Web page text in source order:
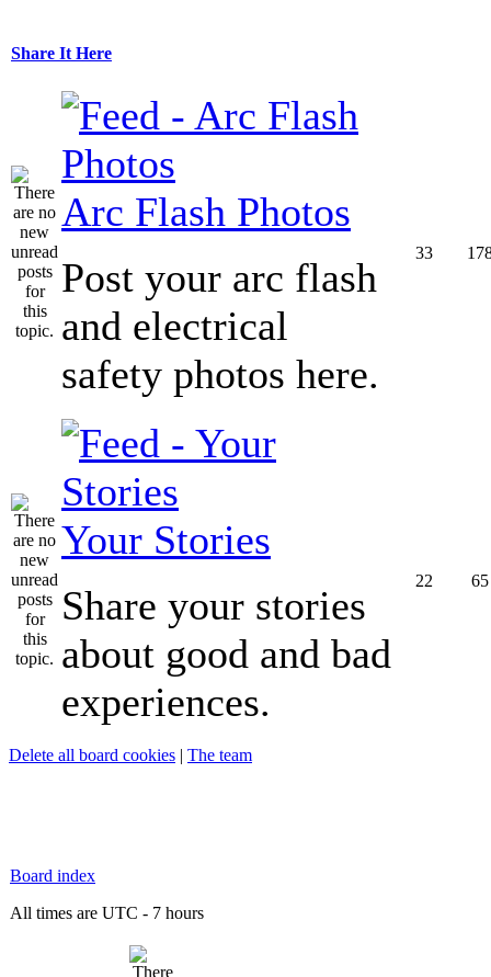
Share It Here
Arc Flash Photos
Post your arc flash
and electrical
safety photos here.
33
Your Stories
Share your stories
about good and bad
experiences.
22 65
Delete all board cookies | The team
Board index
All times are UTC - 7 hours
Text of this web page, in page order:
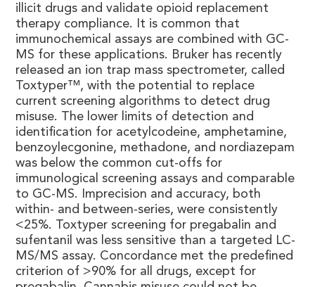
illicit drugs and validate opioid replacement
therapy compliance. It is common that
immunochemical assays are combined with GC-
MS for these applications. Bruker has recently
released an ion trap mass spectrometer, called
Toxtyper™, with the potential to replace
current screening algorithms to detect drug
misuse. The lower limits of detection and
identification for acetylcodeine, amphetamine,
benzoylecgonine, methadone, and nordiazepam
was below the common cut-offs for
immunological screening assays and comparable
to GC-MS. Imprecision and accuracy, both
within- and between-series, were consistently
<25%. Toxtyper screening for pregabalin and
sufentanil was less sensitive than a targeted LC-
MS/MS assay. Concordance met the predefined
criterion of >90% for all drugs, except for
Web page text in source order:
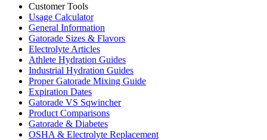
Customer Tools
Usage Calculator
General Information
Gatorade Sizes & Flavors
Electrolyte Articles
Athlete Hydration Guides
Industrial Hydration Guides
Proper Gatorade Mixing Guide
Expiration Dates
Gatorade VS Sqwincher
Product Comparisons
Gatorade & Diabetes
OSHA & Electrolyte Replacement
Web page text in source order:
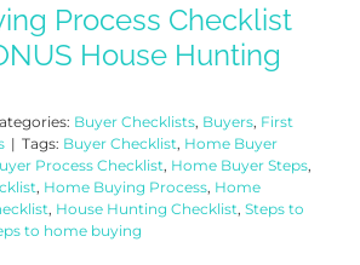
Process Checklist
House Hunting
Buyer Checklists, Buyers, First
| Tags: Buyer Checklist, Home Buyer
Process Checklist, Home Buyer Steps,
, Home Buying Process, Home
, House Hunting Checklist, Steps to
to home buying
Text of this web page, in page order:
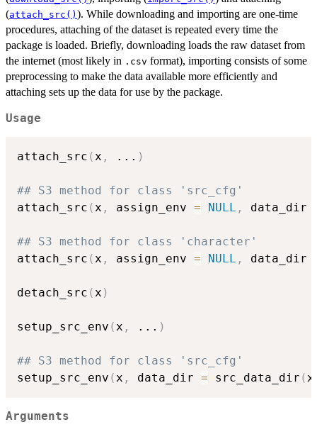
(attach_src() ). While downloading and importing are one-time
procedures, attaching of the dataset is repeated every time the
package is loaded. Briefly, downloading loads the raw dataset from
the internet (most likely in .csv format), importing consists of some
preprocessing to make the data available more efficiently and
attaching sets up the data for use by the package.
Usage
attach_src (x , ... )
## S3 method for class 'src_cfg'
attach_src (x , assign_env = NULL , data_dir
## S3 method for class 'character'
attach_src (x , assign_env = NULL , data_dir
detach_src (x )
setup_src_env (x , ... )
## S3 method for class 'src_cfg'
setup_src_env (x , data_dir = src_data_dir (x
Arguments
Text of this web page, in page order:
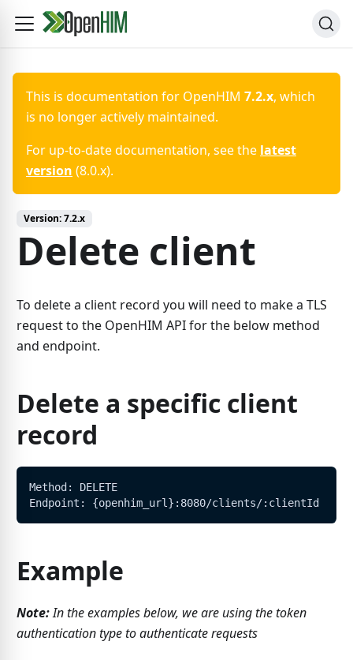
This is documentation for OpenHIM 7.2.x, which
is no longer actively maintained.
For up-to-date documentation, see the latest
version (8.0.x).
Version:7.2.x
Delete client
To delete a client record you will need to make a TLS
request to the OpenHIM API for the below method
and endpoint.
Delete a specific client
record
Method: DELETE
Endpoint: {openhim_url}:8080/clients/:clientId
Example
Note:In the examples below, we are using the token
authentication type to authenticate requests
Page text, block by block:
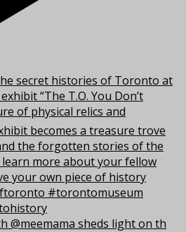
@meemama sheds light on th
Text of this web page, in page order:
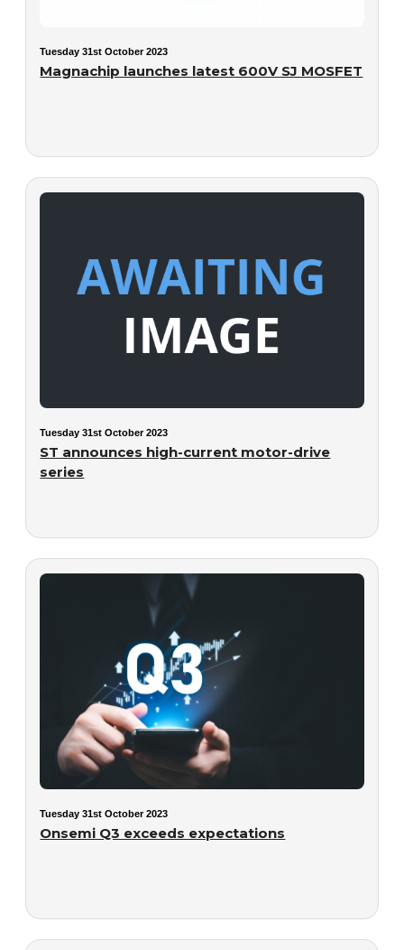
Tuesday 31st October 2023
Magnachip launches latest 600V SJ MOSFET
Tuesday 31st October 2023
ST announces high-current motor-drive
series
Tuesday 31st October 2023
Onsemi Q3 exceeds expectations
■ ■ ■ ■ ■
• ASSIGNMENT:
The lines to set down run from the line with "Buying Process, Home" up to and including the line with "preprocessing to make" in the entries above. Reproduce them exactly, with no pictures.

• REPLY TO THE TASK:
, Home Buying Process, Home
, House Hunting Checklist, Steps to
to home buying
Text of this web page, in page order:
(attach_src() ). While downloading and importing are one-time
procedures, attaching of the dataset is repeated every time the
package is loaded. Briefly, downloading loads the raw dataset from
the internet (most likely in .csv format), importing consists of some
preprocessing to make the data available more efficiently and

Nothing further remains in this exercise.